PowerShell Script for Azure Setup
# Define parameters - Update these values for your environment
$subscriptionId = "Your-Subscription-ID"
$hanaResourceGroup = "HANA-VMs-Resource-Group"
$hanaVMNames = @("hana-vm1", "hana-vm2")
$managedIdentityName = "sap-azure-zone-alignment"
$customAzureRole = "Azure SAP Zone Alignment"
# Resource group scope assignment (recommended)
$sapAppResourceGroup = "SAP-Application-Servers-Resource-Group"
# Alternative: Direct VM assignment
$sapAppVMNames = @("sap-app1", "sap-app2", "sap-app3", "sap-app4")
# Login to Azure
az login
# Verify Azure Linux Agent and run-command capability on application servers
$sapAppVMNames | ForEach-Object -ThrottleLimit $sapAppVMNames.Count -Parallel {
$vmName = $_
$result = az vm run-command invoke `
--resource-group $using:sapAppResourceGroup `
--name $vmName `
--command-id RunShellScript `
--scripts "systemctl is-active waagent" `
--output json 2>&1 | ConvertFrom-Json
$msg = $result.value[0].message
if ($msg -match '\[stdout\]\s*active') {
Write-Host "[$vmName] OK - waagent active, run-command working"
} else {
Write-Host "[$vmName] FAIL - unexpected output: $msg"
}
}
# Create custom Azure role
$roleDefinition = @{
Name = $customAzureRole
IsCustom = $true
Description = "Custom Azure role for sap-azure-zone pacemaker resource agent"
Actions = @(
"Microsoft.Compute/*/read",
"Microsoft.Compute/virtualMachines/start/action",
"Microsoft.Compute/virtualMachines/restart/action",
"Microsoft.Compute/virtualMachines/powerOff/action",
"Microsoft.Compute/virtualMachines/deallocate/action",
"Microsoft.Compute/virtualMachines/runCommand/action",
"Microsoft.Compute/virtualMachines/runCommands/read",
"Microsoft.Compute/virtualMachines/runCommands/write"
)
NotActions = @()
AssignableScopes = @("/subscriptions/$subscriptionId")

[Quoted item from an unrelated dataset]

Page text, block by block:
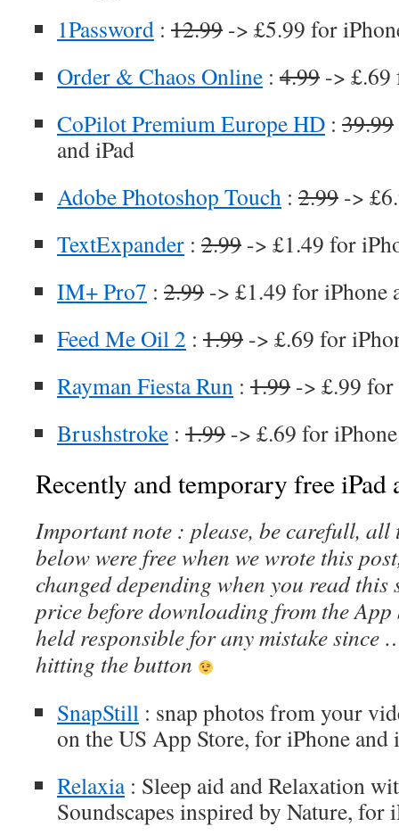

} | ConvertTo-Json -Depth 3
$roleDefinition | Out-File -FilePath "$env:TEMP\az-role.json" -Encoding utf8
az role definition create --role-definition "$env:TEMP\az-role.json"
# Recommendation: Use a user-assigned managed identity for authentication.

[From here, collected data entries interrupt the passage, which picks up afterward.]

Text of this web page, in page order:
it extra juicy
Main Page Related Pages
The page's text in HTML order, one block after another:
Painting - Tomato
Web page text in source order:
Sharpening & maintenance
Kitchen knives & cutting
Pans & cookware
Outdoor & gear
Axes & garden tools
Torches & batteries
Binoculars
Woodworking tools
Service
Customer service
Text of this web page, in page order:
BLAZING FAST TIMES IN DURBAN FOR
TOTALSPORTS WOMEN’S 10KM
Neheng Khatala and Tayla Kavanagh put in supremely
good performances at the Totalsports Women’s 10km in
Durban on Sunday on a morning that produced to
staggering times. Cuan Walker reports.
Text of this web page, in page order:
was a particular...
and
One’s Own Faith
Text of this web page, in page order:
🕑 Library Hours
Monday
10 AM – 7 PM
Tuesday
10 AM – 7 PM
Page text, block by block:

# System-assigned managed identities are also supported; if you choose this option,
# ensure that system-assigned managed identity is enabled on both HANA VMs and that
# the required roles (listed below) are assigned to each system identity.
# Create user-assigned managed identity
$managedIdentityResourceId = az identity create `
--resource-group $hanaResourceGroup `
--name $managedIdentityName `
--query id --output tsv
# Assign managed identity to HANA VMs
foreach ($vmName in $hanaVMNames) {
az vm identity assign `
--resource-group $hanaResourceGroup `
--name $vmName `
--identities $managedIdentityResourceId
}
# Alternative: Enable system-assigned managed identity (uncomment if preferred)
# foreach ($vmName in $hanaVMNames) {
# az vm identity assign `
# --resource-group $hanaResourceGroup `
# --name $vmName
# }
# Assign role to managed identity (resource group scope)
$managedIdentityPrincipalId = az identity show `
--resource-group $hanaResourceGroup `
--name $managedIdentityName `
--query principalId --output tsv
az role assignment create `
--assignee-object-id $managedIdentityPrincipalId `
--assignee-principal-type ServicePrincipal `
--role $customAzureRole `
--scope "/subscriptions/$subscriptionId/resourceGroups/$sapAppResourceGroup"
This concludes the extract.